«Corona minus»: le clip sur les gestes barrières est sorti

Vendredi 22 mai est sorti le clip participatif de la chanson Corona-minus, interprété par le chanteur pour enfant Aldebert. Plus de 3000 vidéos de particuliers ont été envoyées.

«Nom d’un petit pangolin, je sais pas ce qui me retient, d’envoyer sur Vénus, ce satané virus». Ces mots vous disent quelque chose? Ce n’est étonnant si vous êtes entourés d’enfants. Dès sa sortie le 10 mai dernier sur Youtube, cette chanson a eu un succès immédiat auprès des plus petits: plus d’1,5 million de vues en seulement deux semaines.

Un succès viral qui se voit aujourd’hui couronné par un clip participatif auxquels plus de 3000 familles ont participé : «Quand on a lancé l’idée de ce clip participatif, avec en gros une semaine pour le faire, on s’est dit qu’on n’aurait peut-être pas assez de matière, mais on a reçu plus de 3.000 vidéos et on aurait pu faire 200 clips», se réjouit-il auprès de l’AFP.

 

La vidéo reprend les bases des gestes barrières à adopter : tousser dans son coude, se moucher dans un mouchoir unique, respecter un mètre de distance à la récréation. «Ce qui était difficile était de faire une chanson avec des phrases toutes faites, comme avec les gestes barrières  que je me devais de citer dans la chanson. Il y a un côté clinique et froid», explique-t-il sur France Info Junior.

Tarte au chocolat

Pendant deux mois de confinement, le chanteur Albert a cherché une manière personnelle de «s’engager dans ce combat» contre le virus, poursuit-t-il sur la chaîne de radio. L’idée lui est finalement venue alors qu’il faisait un gâteau au chocolat avec sa femme et ses enfants. Il se met à fredonner ce qui deviendra le refrain, «nom d’un petit pangolin», avant que le reste de la chanson ne soit composée.

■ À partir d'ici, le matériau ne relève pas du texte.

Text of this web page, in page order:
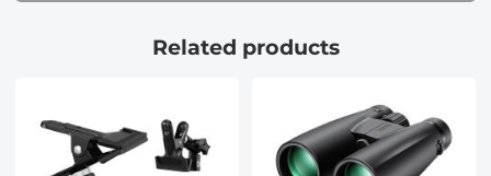
Related products
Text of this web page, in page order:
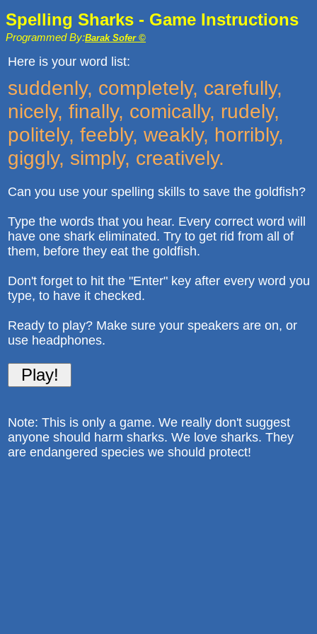
Spelling Sharks - Game Instructions
Programmed By:Barak Sofer ©
Here is your word list:
suddenly, completely, carefully,
nicely, finally, comically, rudely,
politely, feebly, weakly, horribly,
giggly, simply, creatively.
Can you use your spelling skills to save the goldfish?
Type the words that you hear. Every correct word will
have one shark eliminated. Try to get rid from all of
them, before they eat the goldfish.
Don't forget to hit the "Enter" key after every word you
type, to have it checked.
Ready to play? Make sure your speakers are on, or
use headphones.
Note: This is only a game. We really don't suggest
anyone should harm sharks. We love sharks. They
are endangered species we should protect!
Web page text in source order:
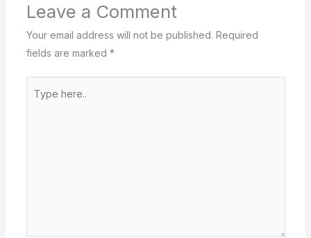
Leave a Comment
Your email address will not be published. Required
fields are marked *
here..
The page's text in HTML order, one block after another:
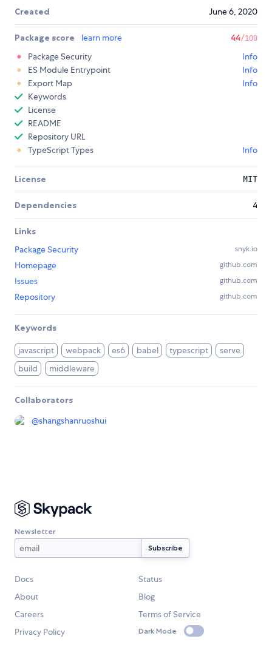
Created June 6, 2020
Package score learn more 44/100
Package Security
Info
ES Module Entrypoint
Info
Export Map
Info
Keywords
License
README
Repository URL
TypeScript Types
Info
License MIT
Dependencies 4
Links
Package Security
snyk.io
Homepage github.com
Issues github.com
Repository github.com
Keywords
javascript webpack es6 babel typescript
serve
build
middleware
Collaborators
@shangshanruoshui
Newsletter
Docs
Status
About
Blog
Careers
Terms of Service
Privacy Policy
Dark Mode
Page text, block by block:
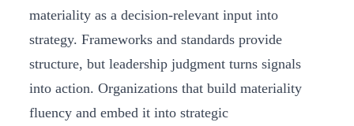
materiality as a decision‑relevant input into
strategy. Frameworks and standards provide
structure, but leadership judgment turns signals
into action. Organizations that build materiality
fluency and embed it into strategic
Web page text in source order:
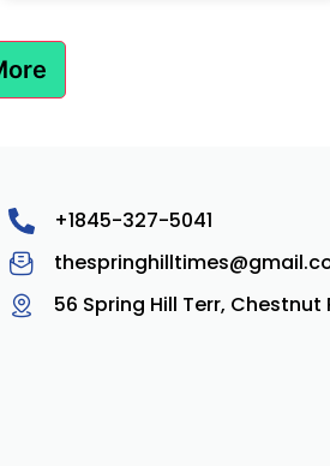
+1845-327-5041
56 Spring Hill Terr, Chestnut
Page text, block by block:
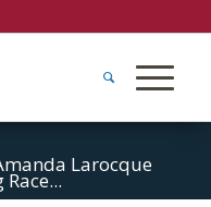
Larocque
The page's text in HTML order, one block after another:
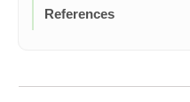
References
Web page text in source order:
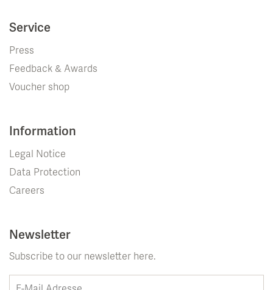
Service
Press
Feedback & Awards
Voucher shop
Information
Legal Notice
Data Protection
Careers
Newsletter
Subscribe to our newsletter here.
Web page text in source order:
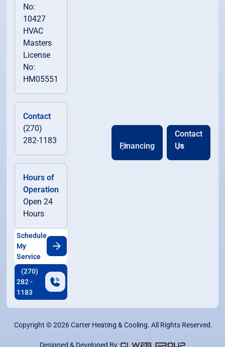
No:
10427
HVAC
Masters
License
No:
HM05551
Contact
(270)
282-1183
Hours of
Operation
Open 24
Hours
Schedule
My
Service
(270)
282 -
1183
Financing
Contact
Us
Copyright ©2026Carter Heating & Cooling. All Rights Reserved.
Designed & Developed By :
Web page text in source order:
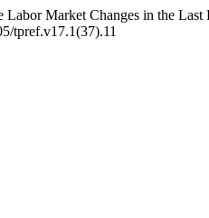
Market Changes in the
tpref.v17.1(37).11
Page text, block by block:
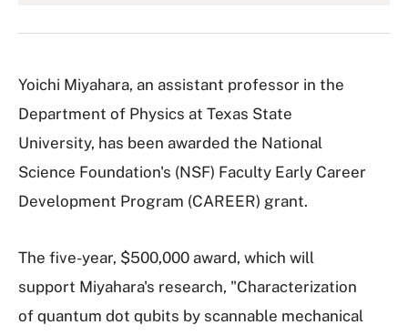
Yoichi Miyahara, an assistant professor in the
Department of Physics at Texas State
University, has been awarded the National
Science Foundation's (NSF) Faculty Early Career
Development Program (CAREER) grant.
The five-year, $500,000 award, which will
support Miyahara's research, "Characterization
of quantum dot qubits by scannable mechanical
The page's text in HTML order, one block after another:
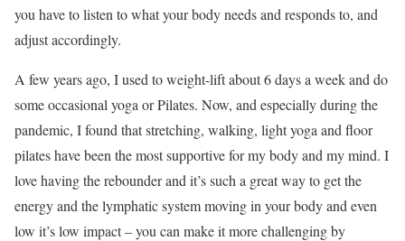
you have to listen to what your body needs and responds to, and
adjust accordingly.
A few years ago, I used to weight-lift about 6 days a week and do
some occasional yoga or Pilates. Now, and especially during the
pandemic, I found that stretching, walking, light yoga and floor
pilates have been the most supportive for my body and my mind. I
love having the rebounder and it’s such a great way to get the
energy and the lymphatic system moving in your body and even
low it’s low impact – you can make it more challenging by
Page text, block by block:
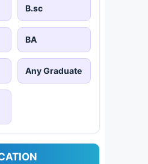
B.sc
BA
Any Graduate

L’enregistrement a été fait à domicile dans le «petit studio» du chanteur. Les deux arrangeurs son avec qui il travaille ont ensuite pris le relais depuis chez eux avec un matériel d’enregistrement plus complet.

La chanson sera diffusée sur toutes les antennes de France Télévisions. Les revenus et droits d’auteur seront, quant à eux, reversés à l’association Emmaüs Connect. Le ministère de l’Education nationale et de la jeunesse, le ministère de la Culture et Sony Music sont également partenaires du projet.